For the records below, reproduce exactly the line that contains "aged < 14 years, this" and all subsequent lines, with nothing left out and nothing added.

Data excerpts
────

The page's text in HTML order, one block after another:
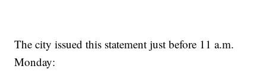
The city issued this statement just before 11 a.m.
Monday:
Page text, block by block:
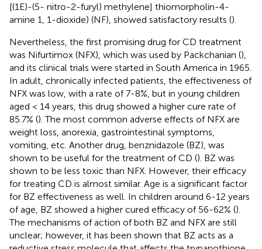
[(1E)-(5- nitro-2-furyl) methylene] thiomorpholin-4-
amine 1, 1-dioxide) (NF), showed satisfactory results ().
Nevertheless, the first promising drug for CD treatment
was Nifurtimox (NFX), which was used by Packchanian (),
and its clinical trials were started in South America in 1965.
In adult, chronically infected patients, the effectiveness of
NFX was low, with a rate of 7-8%, but in young children
aged < 14 years, this drug showed a higher cure rate of
85.7% (). The most common adverse effects of NFX are
weight loss, anorexia, gastrointestinal symptoms,
vomiting, etc. Another drug, benznidazole (BZ), was
shown to be useful for the treatment of CD (). BZ was
shown to be less toxic than NFX. However, their efficacy
for treating CD is almost similar. Age is a significant factor
for BZ effectiveness as well. In children around 6-12 years
of age, BZ showed a higher cured efficacy of 56-62% ().
The mechanisms of action of both BZ and NFX are still
unclear; however, it has been shown that BZ acts as a

────

**Output for this task:**
aged < 14 years, this drug showed a higher cure rate of
85.7% (). The most common adverse effects of NFX are
weight loss, anorexia, gastrointestinal symptoms,
vomiting, etc. Another drug, benznidazole (BZ), was
shown to be useful for the treatment of CD (). BZ was
shown to be less toxic than NFX. However, their efficacy
for treating CD is almost similar. Age is a significant factor
for BZ effectiveness as well. In children around 6-12 years
of age, BZ showed a higher cured efficacy of 56-62% ().
The mechanisms of action of both BZ and NFX are still
unclear; however, it has been shown that BZ acts as a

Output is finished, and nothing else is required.